WHAT YOU SHOULD DO: Restate all of the following data exactly, keeping any images out of the copy.

DATA SHOWN:
....

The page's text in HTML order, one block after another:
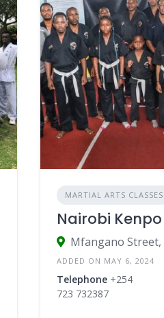
MARTIAL ARTS CLASSES
Nairobi
Mfangano
ADDED ON MAY 6, 2024
Telephone +254
723 732387
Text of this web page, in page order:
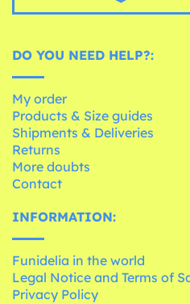
DO YOU NEED HELP?:
My order
Products & Size guides
Shipments & Deliveries
Returns
More doubts
Contact
INFORMATION:
Funidelia in the world
Legal Notice and Terms of
Privacy Policy
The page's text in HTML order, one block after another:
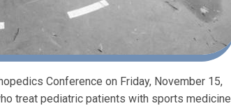
Conference on Friday, November 15,
treat pediatric patients with sports medicine

....

YOUR RESPONSE:
The page's text in HTML order, one block after another:
MARTIAL ARTS CLASSES
Nairobi
Mfangano
ADDED ON MAY 6, 2024
Telephone +254
723 732387
Text of this web page, in page order:
DO YOU NEED HELP?:
My order
Products & Size guides
Shipments & Deliveries
Returns
More doubts
Contact
INFORMATION:
Funidelia in the world
Legal Notice and Terms of
Privacy Policy
The page's text in HTML order, one block after another:
Conference on Friday, November 15,
treat pediatric patients with sports medicine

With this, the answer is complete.